Minggu, 25 November 2012

Keikhlasan Menembus Ruang dan Waktu


Filsafat adalah olah pikir. Filsafat itu menembus ruang dan waktu, sehingga objek filsafat yakni segala sesuatu yang ada dan yang mungkin ada dapat digali. Namun jangan sampai karena anggapan segala sesuatu sebagai objek filsafat, baik yang ada dan yang mungkin ada adalah kajian filsafat, lantas kita berfilsafat yang sesat. Ketika muncul pertanyaan bagaimana wujud Tuhan. Itu berarti pikiran lebih mendominasi daripada hati, pikiran telah menjadi raja dalam diri manusia tersebut. Padahal sejatinya filsafat itu tetap meletakkan Tuhan dalam hati yang menjadi raja, penguasa diri kita.
Manusia yang berilmu lebih tinggi dimensinya dibanding dengan yang tidak berilmu, karena dengan ilmu kita akan mengerti makna hidup, dengan ilmu kita mengerti akan dunia dan seisinya hingga batas pikiran kita. Sedangkan orang yang tidak berilmu hanya akan pasrah pada kehidupannya. Kita menggapai ilmu adalah dengan berpikir, dan ilmu meliputi yang ada dan mungkin ada sangatlah luas hingga batas pikiran kita. Untuk itu, upaya untuk meraih ilmu seluas-luasnya dan sedalam-dalamnya adalah dengan meningkatkan kemampuan berpikir kita. Dari pola pikir inilah juga yang akan membedakan dimensi kita dengan orang lain. Upaya ini juga harus diimbangi dengan hati yang ikhlas, sehingga kita tidak hanya sebagai manusia berilmu tetapi juga bernurani.
Dalam beribadah kepada Tuhan kita hendaknya diikuti dengan ikhlas. Ikhlas tidak hanya di dalam hati, tetapi juga dalam pikiran, dan keduanya saling berhubungan. Ketika kita ingin menggapai ikhlas dalam pikiran, kita juga memerlukan ikhlas dalam hati.
Diri kita adalah kontradiksi. Jika kita mengatakan 'aku' adalah 'aku', 'aku' yang diucapkan pertama sudah berbeda dengan 'aku' yang kedua dikarenakan ruang dan waktu.
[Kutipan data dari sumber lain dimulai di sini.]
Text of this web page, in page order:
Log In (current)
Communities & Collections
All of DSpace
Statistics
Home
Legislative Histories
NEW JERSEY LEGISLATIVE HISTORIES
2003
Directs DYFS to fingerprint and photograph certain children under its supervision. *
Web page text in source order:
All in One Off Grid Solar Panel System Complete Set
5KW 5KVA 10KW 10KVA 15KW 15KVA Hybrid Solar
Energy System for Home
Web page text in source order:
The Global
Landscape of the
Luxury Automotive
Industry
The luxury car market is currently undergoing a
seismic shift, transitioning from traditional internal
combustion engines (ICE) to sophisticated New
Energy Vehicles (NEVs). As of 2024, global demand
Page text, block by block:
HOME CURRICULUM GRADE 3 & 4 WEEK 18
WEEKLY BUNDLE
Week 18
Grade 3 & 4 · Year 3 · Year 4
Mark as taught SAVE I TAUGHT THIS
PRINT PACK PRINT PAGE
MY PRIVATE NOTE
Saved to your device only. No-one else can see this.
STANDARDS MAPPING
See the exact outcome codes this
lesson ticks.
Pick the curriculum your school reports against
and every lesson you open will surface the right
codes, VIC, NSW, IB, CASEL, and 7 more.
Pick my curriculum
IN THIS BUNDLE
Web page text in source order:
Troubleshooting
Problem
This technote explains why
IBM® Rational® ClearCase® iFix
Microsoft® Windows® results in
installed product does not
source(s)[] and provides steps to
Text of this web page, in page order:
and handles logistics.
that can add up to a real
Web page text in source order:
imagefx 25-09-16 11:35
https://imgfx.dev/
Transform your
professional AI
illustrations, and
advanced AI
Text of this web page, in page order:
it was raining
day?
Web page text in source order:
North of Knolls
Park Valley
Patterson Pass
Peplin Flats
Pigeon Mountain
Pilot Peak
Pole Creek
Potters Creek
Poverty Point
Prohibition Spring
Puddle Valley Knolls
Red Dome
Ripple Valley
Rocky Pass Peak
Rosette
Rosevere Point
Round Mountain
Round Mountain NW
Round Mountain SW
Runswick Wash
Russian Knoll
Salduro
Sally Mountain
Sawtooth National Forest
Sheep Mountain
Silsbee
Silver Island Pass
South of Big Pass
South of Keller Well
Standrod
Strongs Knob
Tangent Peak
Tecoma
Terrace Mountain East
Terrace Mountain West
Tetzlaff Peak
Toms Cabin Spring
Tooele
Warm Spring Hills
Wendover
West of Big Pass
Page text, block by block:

Ruang yang berbeda-beda dan waktu yang terus selalu berjalan akan menjadikan segala sesuatunya kontradiksi, karena hidup adalah ruang dan waktu, dan ruang dan waktu adalah kontradiksi maka segala sesuatu yang tidak terlepas dari ruang dan waktu adalah kontradiksi.
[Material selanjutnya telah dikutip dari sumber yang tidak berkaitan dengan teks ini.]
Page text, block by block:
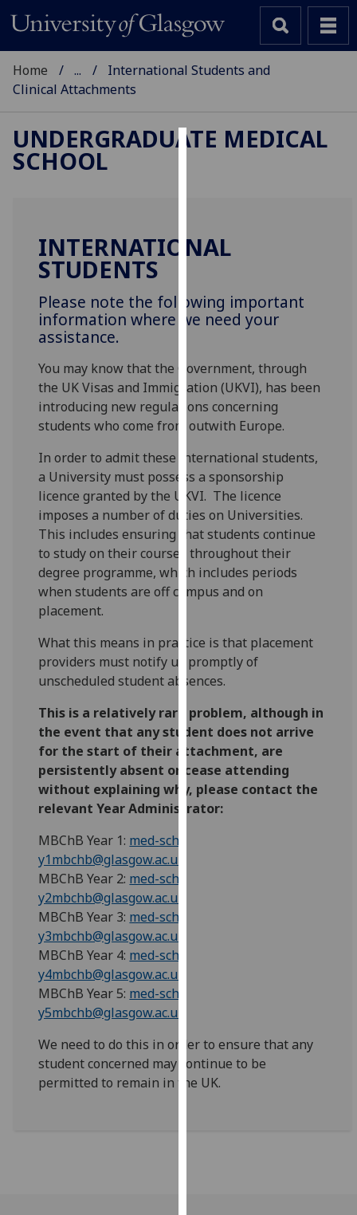
to
experience
and
for
personalised
advertising
via
parties.
You
can
find
out
more
about
cookies
how
we
use
them
on
our
privacy
policy
page.
data
recorded
Home ...
International Students and
Clinical Attachments
UNDERGRADUATE MEDICAL
SCHOOL
INTERNATIONAL
STUDENTS
Please note the following important
information where we need your
assistance.
You may know that the Government, through
the UK Visas and Immigration (UKVI), has been
introducing new regulations concerning
students who come from outwith Europe.
In order to admit these international students,
a University must possess a sponsorship
licence granted by the UKVI. The licence
imposes a number of duties on Universities.
This includes ensuring that students continue
to study on their courses throughout their
degree programme, which includes periods
when students are off campus and on
placement.
What this means in practice is that placement
providers must notify us promptly of
unscheduled student absences.
This is a relatively rare problem, although in
the event that any student does not arrive
for the start of their attachment, are
persistently absent or cease attending
without explaining why, please contact the
relevant Year Administrator:
MBChB Year 1: med-sch-
y1mbchb@glasgow.ac.uk
MBChB Year 2: med-sch-
y2mbchb@glasgow.ac.uk
MBChB Year 3: med-sch-
y3mbchb@glasgow.ac.uk
MBChB Year 4: med-sch-
y4mbchb@glasgow.ac.uk
MBChB Year 5: med-sch-
y5mbchb@glasgow.ac.uk
We need to do this in order to ensure that any
student concerned may continue to be
permitted to remain in the UK.
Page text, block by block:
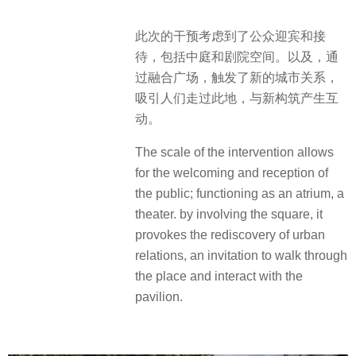
此次的干预考虑到了公众迎宾和接
待，包括中庭和剧院空间。以及，通
过融合广场，触发了新的城市关系，
吸引人们走过此地，与新构筑产生互
动。
The scale of the intervention allows
for the welcoming and reception of
the public; functioning as an atrium, a
theater. by involving the square, it
provokes the rediscovery of urban
relations, an invitation to walk through
the place and interact with the
pavilion.

Kontradiksi antara hati dan tindakan dapat terjadi ketika apa yang dirasakan dalam hati tidak sesuai dengan yang dilakukan atau dapat dikatakan saling bertentangan, maka inilah keadaan disharmoni di dalam diri. Keadaan dimana sesuatu itu tidak saling bersesuaian. Hal ini terjadi dikarenakan kurangnya keyakinan di dalam hati, sehingga ragu-ragu mengambil tindakan dan akhirnya berbeda dengan apa yang dilakukan. Untuk itu perlu adanya keyakinan di dalam hati dan tetap berlandaskan pada Tuhan Yang Maha Esa, agar setiap tindakan yang kita ambil merupakan kebaikan, kebenaran, serta terdapat kebermanfaatan sebagai ibadah karena-Nya.
Indahnya hidup adalah harmoni, nikmatnya hidup adalah harmoni, sehatnya hidup adalah harmoni. Harmoni berarti tidak berlebihan dan tidak kekurangan, saling mengisi agar tidak kosong, saling melengkapi, saling mengasihi, saling mengerti, serta saling memiliki kesadaran. Dalam menggapai harmoni berarti menyeimbangkan antara hati dan pikiran, menyeimbangkan perbuatan dan perkataan, menyeimbangkan hak dan kewajiban, serta menyeimbangkan urusan akhirat dan duniawi.
Hidup adalah kontradiksi, dan kontradiksi adalah arah dari ilmu. Jika kita ingin menggapai ilmu, maka kita harus menyiapkan pikiran kita dengan kontradiksi, tetapi kontradiksi hanya boleh ada di dalam pikiran, tidak untuk di hati, karena hati kita haruslah bersifat 'tetap', 'tetap' untuk yakin kepada Allah SWT. Di sinilah ranah tertinggi yang tidak boleh dilangkahi yaitu ranah spiritual. Jika terjadi pertentangan atau kontradiksi di dalam hati kita, maka pikiranlah yang telah menguasai hati kita, dan jika ini terjadi maka hidup kita akan jauh dari ketenangan tanpa landasan spiritual. Untuk itu, jagalah hati kita untuk istiqomah pada Allah SWT, karena kepada-Nyalah tujuan hidup kita.